One Hollywood: The Four Seasons, Netflix
Lindsay and I recently binged this dramedy about a year in the life of three couples on the verge of their golden years. After one couple gets divorced, it makes things incredibly awkward for everybody else, and yet they persist. It’s not ground-breaking or anything, but it’s reasonably funny and occasionally poignant.
One Musical: 25th Annual Putnam County Spelling Bee
No, 25th Annual Putnam County Spelling Bee isn’t about retirement. It’s almost like the opposite of that. But Linda has taken me to see Hamilton, Dear Evan Hansen, and Aladdin so it felt appropriate to just name a musical. The Book of Mormon is my favorite musical, but that feels too easy, so this is my second favorite musical and a better option to show you that I kind of know musicals. Which is important to me for some reason.




A fine tribute to Linda and to teachers everywhere. I’m looking forward to her East Coast debut!

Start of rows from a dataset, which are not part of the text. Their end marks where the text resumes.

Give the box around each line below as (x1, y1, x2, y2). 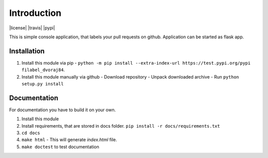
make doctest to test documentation (21, 144, 99, 150)
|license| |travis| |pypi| (9, 25, 56, 31)
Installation (9, 47, 45, 55)
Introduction (9, 7, 62, 18)
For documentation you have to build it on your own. (9, 107, 116, 113)
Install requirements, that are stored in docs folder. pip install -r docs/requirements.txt (21, 123, 220, 129)
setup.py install (21, 81, 64, 87)
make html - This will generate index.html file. (21, 137, 117, 143)
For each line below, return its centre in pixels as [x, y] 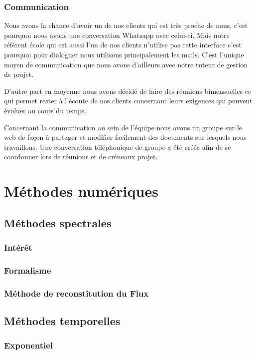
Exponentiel [29, 345]
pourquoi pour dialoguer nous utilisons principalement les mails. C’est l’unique [124, 54]
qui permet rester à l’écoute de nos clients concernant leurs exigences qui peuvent [128, 101]
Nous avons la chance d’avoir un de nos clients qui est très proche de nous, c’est [126, 25]
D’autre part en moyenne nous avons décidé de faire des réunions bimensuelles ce [128, 91]
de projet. [19, 74]
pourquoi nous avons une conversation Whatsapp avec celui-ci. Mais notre [117, 35]
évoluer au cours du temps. [45, 110]

I adore you, Nick! An incredible piece and 100% truth!! You and I can take it on the road! So much love, respect, admiration, appreciation, regard and pride for the field of teaching and those incredible and strong individuals who sacrifice in order to teach all the children of strangers who have the audacity to NOT appreciate them and rarely appreciate them to the degree they deserve and have earned anyway. (Not well punctuated so we'll call that a run-on thought). Shame on anyone who puts teachers in a corner. The best of us are who we are because of our teachers!! They should be the highest paid of us all given what they have to tolerate in a day!
Safe travels and love and hugs to you and Lindsay and love and hugs to Linda on her incredible journey to retirement! We're ready to welcome her down south!